It's actually a classic case of resource juggling: Giving water to the farmers in drought years might keep farmed produce turning, but it would destroy the fishery that supplies millions of fish -- and not just the delta smelt -- to the oceans and ultimately to our food supply. For the time being, the fish have won in the courts. Moreover, there are signs the water is returning to the valley on its own, since the recent drought appears to be subsiding.

Still, Hannity was more interested in demagoguing than in producing an accurate portrait of the situation, let alone helping find a resolution. He blamed the high unemployment rate in the San Joaquin Valley on the lack of water for farmers, and blamed that solely on the delta smelt lawsuits.
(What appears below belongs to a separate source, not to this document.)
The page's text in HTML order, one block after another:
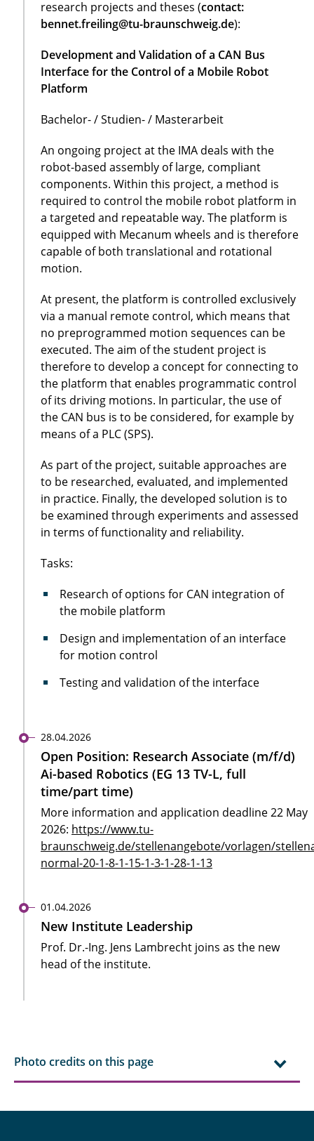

Near the end of the show, he had on his usual Intended Liberal Victim, for whom he could reserve such deep journalistic questions as "And I just want to know: How did you get your priorities so screwed up in life? What happened to you?"

But the Intended Victim, a fellow named Zeke Grader of the Pacific Coast Federation of Fishermen's Associations, actually bit back, pointing out how callous and indifferent Hannity was toward the plight of the people on the coast who have traditionally made their livings by fishing salmon, both commercially and recreationally.

Judge for yourself, but it seemed to me Grader got the better of this exchange. Hannity was left to sputter insults at Grader instead of actually addressing his main point: That defending the fishery is a matter of defending people's livelihoods, too. It's not fish vs. people; it's people vs. people.

Doug Obeggi at the Natural Resources Defense Council has a good piece explaining why the whole "delta smelt" claim is a red herring:

First, Endangered Species Act protections for delta smelt aren't just about a tiny fish. Nor are those protections only about protecting the Bay Delta estuary, the largest estuary on the west coast of the Americas, home to migratory birds on the Pacific Flyway, to magnificent salmon that migrate past the Golden Gate Bridge through the Delta, and to numerous native fish and wildlife.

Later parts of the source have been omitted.